→ **Goal of the exercise**: Repeat the entries exactly, and do not carry the pictures over.

------------------------------------------------------------------------

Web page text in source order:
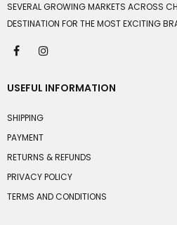
SEVERAL GROWING MARKETS ACROSS
DESTINATION FOR THE MOST EXCITING
USEFUL INFORMATION
SHIPPING
PAYMENT
RETURNS & REFUNDS
PRIVACY POLICY
TERMS AND CONDITIONS
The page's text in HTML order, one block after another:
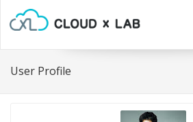
User Profile
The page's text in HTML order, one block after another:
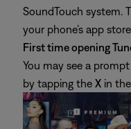
SoundTouch system.
your phone’s app
First time opening
You may see a
by tapping the X in
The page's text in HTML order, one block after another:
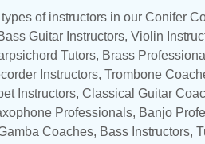
of instructors in our Conifer
Guitar Instructors, Violin
Tutors, Brass
Instructors, Trombone
Instructors, Classical Guitar
Professionals, Banjo
Coaches, Bass Instructors,
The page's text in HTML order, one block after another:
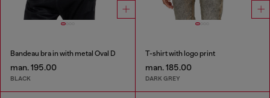
Bandeau bra in with metal Oval D
man. 195.00
BLACK
T-shirt with logo print
man. 185.00
DARK GREY
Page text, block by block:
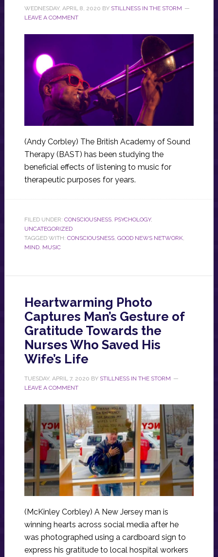
WEDNESDAY, APRIL 8, 2020 BY STILLNESS IN THE STORM
LEAVE A COMMENT
(Andy Corbley) The British Academy of Sound
Therapy (BAST) has been studying the
beneficial effects of listening to music for
therapeutic purposes for years.
FILED UNDER: CONSCIOUSNESS, PSYCHOLOGY,
UNCATEGORIZED
TAGGED WITH: CONSCIOUSNESS, GOOD NEWS NETWORK,
MIND, MUSIC
Heartwarming Photo
Captures Man’s Gesture of
Gratitude Towards the
Nurses Who Saved His
Wife’s Life
TUESDAY, APRIL 7, 2020 BY STILLNESS IN THE STORM
LEAVE A COMMENT
(McKinley Corbley) A New Jersey man is
winning hearts across social media after he
was photographed using a cardboard sign to
express his gratitude to local hospital workers
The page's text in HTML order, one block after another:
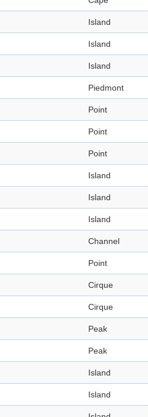
Island
Island
Island
Piedmont
Point
Point
Point
Island
Island
Island
Channel
Point
Cirque
Cirque
Peak
Peak
Island
Island
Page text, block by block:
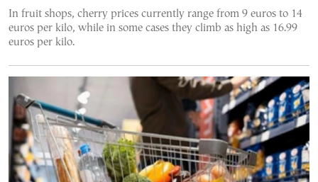
In fruit shops, cherry prices currently range from 9 euros to 14
euros per kilo, while in some cases they climb as high as 16.99
euros per kilo.
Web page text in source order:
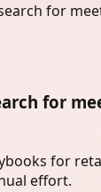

------------------------------------------------------------------------

→ **Solution to this problem**:
Web page text in source order:
SEVERAL GROWING MARKETS ACROSS
DESTINATION FOR THE MOST EXCITING
USEFUL INFORMATION
SHIPPING
PAYMENT
RETURNS & REFUNDS
PRIVACY POLICY
TERMS AND CONDITIONS
The page's text in HTML order, one block after another:
User Profile
The page's text in HTML order, one block after another:
SoundTouch system.
your phone’s app
First time opening
You may see a
by tapping the X in
The page's text in HTML order, one block after another:
of instructors in our Conifer
Guitar Instructors, Violin
Tutors, Brass
Instructors, Trombone
Instructors, Classical Guitar
Professionals, Banjo
Coaches, Bass Instructors,
The page's text in HTML order, one block after another:
Bandeau bra in with metal Oval D
man. 195.00
BLACK
T-shirt with logo print
man. 185.00
DARK GREY
Page text, block by block:
WEDNESDAY, APRIL 8, 2020 BY STILLNESS IN THE STORM
LEAVE A COMMENT
(Andy Corbley) The British Academy of Sound
Therapy (BAST) has been studying the
beneficial effects of listening to music for
therapeutic purposes for years.
FILED UNDER: CONSCIOUSNESS, PSYCHOLOGY,
UNCATEGORIZED
TAGGED WITH: CONSCIOUSNESS, GOOD NEWS NETWORK,
MIND, MUSIC
Heartwarming Photo
Captures Man’s Gesture of
Gratitude Towards the
Nurses Who Saved His
Wife’s Life
TUESDAY, APRIL 7, 2020 BY STILLNESS IN THE STORM
LEAVE A COMMENT
(McKinley Corbley) A New Jersey man is
winning hearts across social media after he
was photographed using a cardboard sign to
express his gratitude to local hospital workers
The page's text in HTML order, one block after another:
Island
Island
Island
Piedmont
Point
Point
Point
Island
Island
Island
Channel
Point
Cirque
Cirque
Peak
Peak
Island
Island
Page text, block by block:
In fruit shops, cherry prices currently range from 9 euros to 14
euros per kilo, while in some cases they climb as high as 16.99
euros per kilo.
Web page text in source order:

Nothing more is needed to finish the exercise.